Isaac began to question our optimism and speculate that since we now had overstaffed our seagoing safari, that the animals might not come out to play in the way he was trying to suggest we had promised him with all of our enthusiasm for this reunion of wizards and apprentices.

We rolled out to the mid-rangers we had set in about 180 feet and started pulling about 45 minutes too early.

We had a big mountain to climb and so the tactic of a short soak the first time around was a bit of a gamble, as the first set is usually the best in terms of producing volume.  We once again debated the shop-worn topic of whether lobster leave a baited hoop once they get in (they definitely don't), as it is essential to support our impatient Skipper's My Pillow theory of premature ejection.   This nonsense is cover for the fact that Skipper simply cannot bear to leave lobster hoops on the bottom once he no longer has anything to do except pull them right back up again.

Despite all of this theory, the initial pull produced 6 legals and was the hoop of the night by a big margin.  Isaac became a believer.
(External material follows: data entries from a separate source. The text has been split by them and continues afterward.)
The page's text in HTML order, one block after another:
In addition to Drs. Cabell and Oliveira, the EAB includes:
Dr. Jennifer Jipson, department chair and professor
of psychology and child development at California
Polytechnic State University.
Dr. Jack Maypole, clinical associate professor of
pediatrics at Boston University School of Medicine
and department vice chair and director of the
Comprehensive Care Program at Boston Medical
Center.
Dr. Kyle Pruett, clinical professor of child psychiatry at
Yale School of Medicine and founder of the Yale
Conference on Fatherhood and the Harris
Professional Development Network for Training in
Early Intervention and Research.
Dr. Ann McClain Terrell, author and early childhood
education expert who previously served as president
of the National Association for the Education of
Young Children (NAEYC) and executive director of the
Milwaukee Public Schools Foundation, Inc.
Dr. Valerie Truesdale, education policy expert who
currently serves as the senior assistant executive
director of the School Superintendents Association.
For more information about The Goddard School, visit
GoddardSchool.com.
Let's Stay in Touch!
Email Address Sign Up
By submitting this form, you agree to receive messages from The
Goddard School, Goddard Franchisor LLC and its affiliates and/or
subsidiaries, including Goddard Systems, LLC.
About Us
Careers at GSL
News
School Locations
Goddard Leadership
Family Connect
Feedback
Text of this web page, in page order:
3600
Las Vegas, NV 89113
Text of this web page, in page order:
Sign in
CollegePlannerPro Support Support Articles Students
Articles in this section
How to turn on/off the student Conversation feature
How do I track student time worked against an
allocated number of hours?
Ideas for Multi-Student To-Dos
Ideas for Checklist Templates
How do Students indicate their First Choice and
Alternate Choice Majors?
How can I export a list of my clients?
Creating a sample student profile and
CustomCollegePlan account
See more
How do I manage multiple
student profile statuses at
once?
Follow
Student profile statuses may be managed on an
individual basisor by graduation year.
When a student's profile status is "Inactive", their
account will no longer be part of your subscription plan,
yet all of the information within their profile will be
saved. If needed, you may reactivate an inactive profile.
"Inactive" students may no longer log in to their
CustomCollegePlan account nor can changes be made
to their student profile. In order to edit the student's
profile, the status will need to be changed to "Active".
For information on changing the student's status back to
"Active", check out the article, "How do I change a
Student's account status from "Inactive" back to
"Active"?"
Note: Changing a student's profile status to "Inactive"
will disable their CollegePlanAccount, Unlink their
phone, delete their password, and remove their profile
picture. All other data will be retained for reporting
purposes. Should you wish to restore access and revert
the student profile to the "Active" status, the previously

We worked our way through a crawl that probably would have produced limits in two sets for all of us if we had any patience, but we kept yanking until we had 20 legal bugs on board after the first complete set.  Not bad by any standard.
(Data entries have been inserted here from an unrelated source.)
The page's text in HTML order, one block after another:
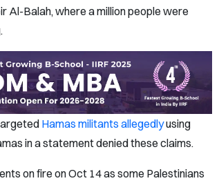
Al-Balah, where a million people were
Hamas militants allegedlyusing
in a statement denied these claims.
on fire on Oct 14 as some Palestinians
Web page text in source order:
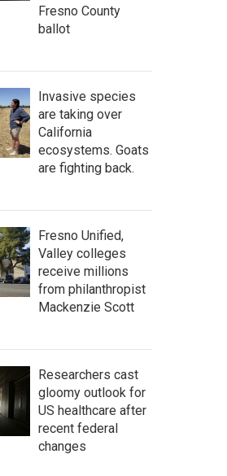
Fresno County
ballot
Invasive species
are taking over
California
ecosystems. Goats
are fighting back.
Fresno Unified,
Valley colleges
receive millions
from philanthropist
Mackenzie Scott
Researchers cast
gloomy outlook for
US healthcare after
recent federal
changes
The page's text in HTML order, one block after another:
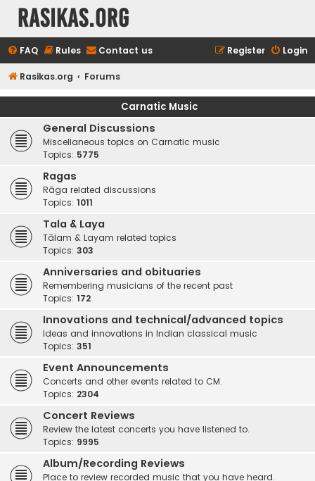
rasikas.org
FAQ Rules Contact us Login
Register
Rasikas.org Forums
Carnatic Music
General Discussions
Miscellaneous topics on Carnatic music
Topics: 5775
Ragas
Rāga related discussions
Topics: 1011
Tala & Laya
Tālam & Layam related topics
Topics: 303
Anniversaries and obituaries
Remembering musicians of the recent past
Topics: 172
Innovations and technical/advanced topics
Ideas and innovations in Indian classical music
Topics: 351
Event Announcements
Concerts and other events related to CM.
Topics: 2304
Concert Reviews
Review the latest concerts you have listened to.
Topics: 9995
Album/Recording Reviews
Place to review recorded music that you have heard.
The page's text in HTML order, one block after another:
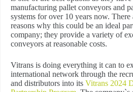
manufacturing pallet conveyors and
systems for over 10 years now. There
reasons why this could be an ideal
company; they provide a variety of
conveyors at reasonable costs.
Vitrans is doing everything it can to
international network through the
and distributors into its Vitrans 2024
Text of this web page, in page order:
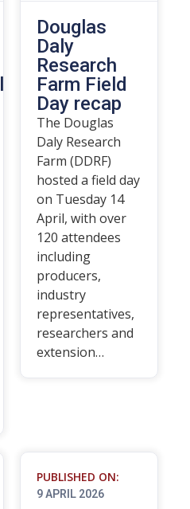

The night just kept getting calmer as we watched Gale Force come over and start to pull on its set a mile or so away from us.

Isaac's doubt began to give way to cautious team spirit as he sampled the quality of our guests.  We moved through our first set with a pretty consistent harvest of mostly shorts with a few solid legals mixed in. 

 We proceeded to work through three sets, as the harvest slowed down to the point where we were pulling faster than they could cover the ground to get inside for the elevator ride up.  The shorts we were leaving inside to incite the crowd started to get in the way and fill us with false hope, so we started throwing back more of the shorts and leaving only a couple in each hoop to spread the good news.  We pulled a ratio that was probably 60/40 shorts to legals, with males constituting roughly one third of the keepers.  

At about 9:30 pm we had achieved the impossible dream of reaching   five full limits.  We averaged roughly one legal per pull.  Kipling once said "when it comes to slaughter, you will do your work on water," but I am not sure he was thinking of  the war on lobster.  
It sure makes me want to shout Gunga La Gunga. 
   We began to break down and stack the gear for Tommy's nest-of-canvas nap home at 30 mph on another silky ride to the green beacon of San Pedro light. 
                                                       
 We were at the dock by 11 pm, which is the latest we have arrived home in port during this ridiculous season of abundance.  We had a big crew for a fast clean up.  All of us shook hands in the parking lot to celebrate the first time we have all been together to both make the attempt and actually pull off the dream of full limits for five.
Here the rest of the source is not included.